El libro de las maravillas, de Fernando Clemot
“Nunca estás realmente jodido si tienes una buena historia que contar y alguien a quien contársela”. Lo dice Noveccento, el pianista del océano, ese entrañable personaje que creó Alessandro Baricco hace ya algunos años. Creo que esa es, o debe ser, una de las premisas que lleve a un escritor a narrar. Tener una historia y querer compartirla con alguien. En cierta forma, eso es lo que le salva en último término. Lo que, en definitiva, le previene. Como Novecento, la literatura nos exime de estar completamente jodidos.

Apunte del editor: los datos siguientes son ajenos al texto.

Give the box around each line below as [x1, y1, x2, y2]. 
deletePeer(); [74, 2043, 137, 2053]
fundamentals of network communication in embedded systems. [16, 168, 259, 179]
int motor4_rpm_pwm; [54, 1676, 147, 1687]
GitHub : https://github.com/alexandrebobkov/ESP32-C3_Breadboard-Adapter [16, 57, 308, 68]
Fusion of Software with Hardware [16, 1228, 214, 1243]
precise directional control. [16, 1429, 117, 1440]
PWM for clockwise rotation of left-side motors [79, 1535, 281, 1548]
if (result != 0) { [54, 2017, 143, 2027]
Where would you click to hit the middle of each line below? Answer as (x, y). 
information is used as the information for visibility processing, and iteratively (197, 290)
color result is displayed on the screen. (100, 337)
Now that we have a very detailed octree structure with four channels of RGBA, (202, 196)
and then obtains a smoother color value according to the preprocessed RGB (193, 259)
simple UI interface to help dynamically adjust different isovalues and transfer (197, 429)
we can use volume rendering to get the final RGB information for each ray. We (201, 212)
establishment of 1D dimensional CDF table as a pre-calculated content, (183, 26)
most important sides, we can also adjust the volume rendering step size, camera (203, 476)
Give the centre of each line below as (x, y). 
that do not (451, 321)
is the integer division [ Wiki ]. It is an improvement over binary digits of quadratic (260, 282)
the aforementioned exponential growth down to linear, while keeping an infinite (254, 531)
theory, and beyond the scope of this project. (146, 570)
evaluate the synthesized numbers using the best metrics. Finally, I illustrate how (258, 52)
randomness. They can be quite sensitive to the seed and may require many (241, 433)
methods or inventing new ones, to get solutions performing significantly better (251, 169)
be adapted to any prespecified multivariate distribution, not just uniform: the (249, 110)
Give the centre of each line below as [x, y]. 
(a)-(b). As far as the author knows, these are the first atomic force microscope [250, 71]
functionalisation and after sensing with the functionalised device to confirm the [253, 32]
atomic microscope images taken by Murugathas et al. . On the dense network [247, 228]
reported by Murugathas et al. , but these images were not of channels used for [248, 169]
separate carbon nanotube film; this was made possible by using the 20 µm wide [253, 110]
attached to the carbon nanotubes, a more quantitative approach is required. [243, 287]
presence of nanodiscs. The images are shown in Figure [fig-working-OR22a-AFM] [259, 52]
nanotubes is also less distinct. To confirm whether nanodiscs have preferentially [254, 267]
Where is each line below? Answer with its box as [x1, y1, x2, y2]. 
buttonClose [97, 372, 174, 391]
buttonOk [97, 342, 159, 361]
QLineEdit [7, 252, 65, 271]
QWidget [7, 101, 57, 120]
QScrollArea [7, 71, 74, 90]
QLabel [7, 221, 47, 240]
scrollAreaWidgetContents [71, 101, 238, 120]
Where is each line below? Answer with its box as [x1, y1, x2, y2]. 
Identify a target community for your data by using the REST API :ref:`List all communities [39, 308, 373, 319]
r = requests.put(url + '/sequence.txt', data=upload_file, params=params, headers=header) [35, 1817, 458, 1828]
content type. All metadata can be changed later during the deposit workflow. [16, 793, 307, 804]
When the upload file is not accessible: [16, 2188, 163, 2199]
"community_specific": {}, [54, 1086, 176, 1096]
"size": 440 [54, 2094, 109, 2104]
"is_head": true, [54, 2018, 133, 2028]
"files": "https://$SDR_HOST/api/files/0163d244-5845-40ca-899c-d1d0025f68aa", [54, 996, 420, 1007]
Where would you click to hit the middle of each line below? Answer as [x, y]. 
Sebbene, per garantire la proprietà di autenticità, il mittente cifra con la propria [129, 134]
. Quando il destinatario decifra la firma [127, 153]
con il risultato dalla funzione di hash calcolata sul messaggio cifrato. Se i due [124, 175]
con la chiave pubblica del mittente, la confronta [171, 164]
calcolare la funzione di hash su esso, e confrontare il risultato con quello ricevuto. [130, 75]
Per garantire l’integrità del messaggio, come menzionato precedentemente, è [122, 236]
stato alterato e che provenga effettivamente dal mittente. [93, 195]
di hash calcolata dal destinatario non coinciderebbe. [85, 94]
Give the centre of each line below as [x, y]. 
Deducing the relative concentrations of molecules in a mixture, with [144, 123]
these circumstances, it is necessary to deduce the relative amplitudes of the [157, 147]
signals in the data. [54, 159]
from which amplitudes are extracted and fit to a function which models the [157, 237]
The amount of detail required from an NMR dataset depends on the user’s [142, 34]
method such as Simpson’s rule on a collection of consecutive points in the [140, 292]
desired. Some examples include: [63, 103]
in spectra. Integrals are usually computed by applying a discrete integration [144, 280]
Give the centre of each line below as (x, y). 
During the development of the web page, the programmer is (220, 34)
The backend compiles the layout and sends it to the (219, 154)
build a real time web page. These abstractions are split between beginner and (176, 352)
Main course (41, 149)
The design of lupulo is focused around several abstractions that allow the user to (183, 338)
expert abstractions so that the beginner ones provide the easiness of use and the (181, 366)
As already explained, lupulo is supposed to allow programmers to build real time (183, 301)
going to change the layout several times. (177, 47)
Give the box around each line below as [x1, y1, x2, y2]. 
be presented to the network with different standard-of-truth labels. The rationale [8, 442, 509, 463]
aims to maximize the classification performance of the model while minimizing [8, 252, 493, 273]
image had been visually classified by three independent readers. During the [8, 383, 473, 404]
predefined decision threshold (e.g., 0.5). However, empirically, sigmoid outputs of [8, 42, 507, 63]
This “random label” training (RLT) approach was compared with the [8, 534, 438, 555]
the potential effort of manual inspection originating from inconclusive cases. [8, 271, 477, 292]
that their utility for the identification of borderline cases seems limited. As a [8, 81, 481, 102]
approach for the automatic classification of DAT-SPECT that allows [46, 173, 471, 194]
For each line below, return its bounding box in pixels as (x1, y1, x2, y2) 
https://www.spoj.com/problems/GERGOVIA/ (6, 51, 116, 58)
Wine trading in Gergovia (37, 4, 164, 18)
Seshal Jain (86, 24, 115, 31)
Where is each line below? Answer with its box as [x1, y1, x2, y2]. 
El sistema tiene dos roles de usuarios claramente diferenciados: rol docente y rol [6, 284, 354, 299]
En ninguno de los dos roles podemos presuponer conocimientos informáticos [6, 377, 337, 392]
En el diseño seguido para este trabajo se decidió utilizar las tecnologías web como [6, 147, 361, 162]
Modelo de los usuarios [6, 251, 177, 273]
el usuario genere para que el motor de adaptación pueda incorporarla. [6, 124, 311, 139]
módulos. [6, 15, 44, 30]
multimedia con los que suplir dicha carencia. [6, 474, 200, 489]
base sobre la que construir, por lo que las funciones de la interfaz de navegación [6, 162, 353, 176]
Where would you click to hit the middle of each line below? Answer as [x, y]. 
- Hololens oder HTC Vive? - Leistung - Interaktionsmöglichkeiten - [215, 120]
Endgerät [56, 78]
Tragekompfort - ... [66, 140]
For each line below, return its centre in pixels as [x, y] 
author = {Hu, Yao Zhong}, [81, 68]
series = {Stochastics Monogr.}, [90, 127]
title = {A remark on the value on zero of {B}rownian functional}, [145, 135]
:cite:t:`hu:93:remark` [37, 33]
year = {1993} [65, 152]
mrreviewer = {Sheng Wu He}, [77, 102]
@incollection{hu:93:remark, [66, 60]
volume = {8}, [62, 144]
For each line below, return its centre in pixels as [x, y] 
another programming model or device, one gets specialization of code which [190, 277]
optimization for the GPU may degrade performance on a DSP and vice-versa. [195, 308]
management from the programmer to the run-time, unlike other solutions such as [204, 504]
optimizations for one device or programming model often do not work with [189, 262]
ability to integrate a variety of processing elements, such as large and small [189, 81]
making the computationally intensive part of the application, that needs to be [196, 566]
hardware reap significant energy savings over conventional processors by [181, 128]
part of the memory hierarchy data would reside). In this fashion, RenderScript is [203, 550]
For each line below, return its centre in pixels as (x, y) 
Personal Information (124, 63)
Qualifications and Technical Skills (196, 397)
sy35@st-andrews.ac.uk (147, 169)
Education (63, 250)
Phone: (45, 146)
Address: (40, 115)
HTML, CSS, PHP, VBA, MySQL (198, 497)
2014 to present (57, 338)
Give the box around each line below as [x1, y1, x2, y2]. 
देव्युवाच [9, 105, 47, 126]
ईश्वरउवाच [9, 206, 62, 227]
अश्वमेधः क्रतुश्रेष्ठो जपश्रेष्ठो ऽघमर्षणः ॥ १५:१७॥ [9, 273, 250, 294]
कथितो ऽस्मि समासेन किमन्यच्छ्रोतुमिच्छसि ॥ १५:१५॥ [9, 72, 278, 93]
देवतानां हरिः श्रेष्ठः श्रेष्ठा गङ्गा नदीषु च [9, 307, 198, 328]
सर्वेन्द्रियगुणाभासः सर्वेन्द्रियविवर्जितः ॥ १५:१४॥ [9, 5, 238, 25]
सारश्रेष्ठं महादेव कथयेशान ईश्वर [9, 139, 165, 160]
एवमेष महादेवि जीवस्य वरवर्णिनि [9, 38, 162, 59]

Digo esto, en primer lugar, porque El libro de las maravillas (Ediciones Barataria, 2011), la novela del barcelonés Fernando Clemot, tiene muy presente esta idea. Son estas historias que se cuentan, ajenas o propias, las que intentan salvar al personaje, poco antes de morir. El punto de partida es el siguiente: un tal señor C., el personaje principal de la novela, se encuentra en la clinica Dantas, un lugar de reposo donde acuden enfermos terminales. Pero el señor C. no es un personaje pasivo. No le basta sólo con esperar. Quiere, como se dice en repetidas ocasiones, cambiar el final para poder cambiarlo todo. Ahí está la clave. Cambiar el final para que todo cambie. ¿Qué hacer, pues? ¿Cuál es la actitud que adopta? ¿Dónde puede encontrar esa llave que le permita cambiar el final para que todo su pasado cobre un nuevo sentido? Muy sencillo: decide anotar las historias de varios residentes, narrar esos momentos clave en la vida de otros pacientes. Ser el último testigo de esas hazañas minúsculas, acaso triviales, que han marcado el rumbo a otros enfermos. Es ese el motivo por el que considero El libro de las maravillas una carta de amor a la literatura. Hablamos de un personaje que en el borde del abismo se detiene y decide escuchar historias ajenas, que a menudo entrelaza con las suyas propias. El mecanismo de la novela, como el de la memoria, es contar una historia que nos lleva a otra historia que, a su vez, nos conduce a una historia nueva. Y es en ese sentido por el que juzgo que no estamos ante un libro pesimista, oscuro, desesperado. A pesar del momento y de la situación, es, o así lo veo, una novela profundamente vitalista. Uno de esos libros en donde uno se propone, antes que otra cosa, aferrarse a la vida, porque cada instante y cada decisión cuentan y porque nos trasmite la complejidad, la profundidad, la hondura de ciertos espacios aparentemente insignficantes.
El libro de las maravillas es una meditación sobre la memoria. Ese, diría yo, es el gran tema del libro. Se suceden las definiciones en torno a ella, donde es muy frecuente el uso de metáforas, de comparaciones, y con las que el autor despliega una gran habilidad lingüística, por momentos muy cercana a la poesía. Esos personajes, ya dijimos, echan mano de sus recuerdos y deciden contarlos, como si de una última voluntad se tratase. Historias de abogadas defendiendo casos imposibles, travesías por mar con mercancía dudosa, tormentas que sacuden un lugar y lo convierten en ruinas, viajes frustrados a los confines de la Tierra en busca de un amor al que abandonan, etc. (Un paréntesis: es curioso ese efecto que se produce en el lector: nos encontramos con narraciones dinámicas, agitadas, nerviosas y, sin embargo, nunca abandonamos una clínica donde se impone la quietud, la inmovilidad). Hay un momento en el que nos dice el autor: “La memoria de nuestro pasado está parcheada muchas veces con retales de vidas ajenas, con historias que nos contaron o nos figuramos haber vivido”. En otro momento, se refiere en términos muy similares. Cito: “Nuestra memoria [...] repara el recuerdo dañado con materiales extraños: recreaciones, historias escuchadas o vividas a medias, o por una segunda o tercera voz, fábulas, errores temporales”. No se trata, en definitiva, de contar verdades o mentiras, sino de darnos a entender que nuestra vida se nutre de infinidad de cosas a la vez, donde intervienen también la imaginación y el deseo y la ensoñación. La vida del señor C., de los enfermos que ocupan la clínica Dantas, nuestra vida, en definitiva, se compone de retazos entrelazados, conectados, sin saber el motivo que conduce a unirlos. “Al acercarse el final, la vida nos pasa por delante: fotograma a fotograma, como una de aquellas secuencias animadas antiguas”.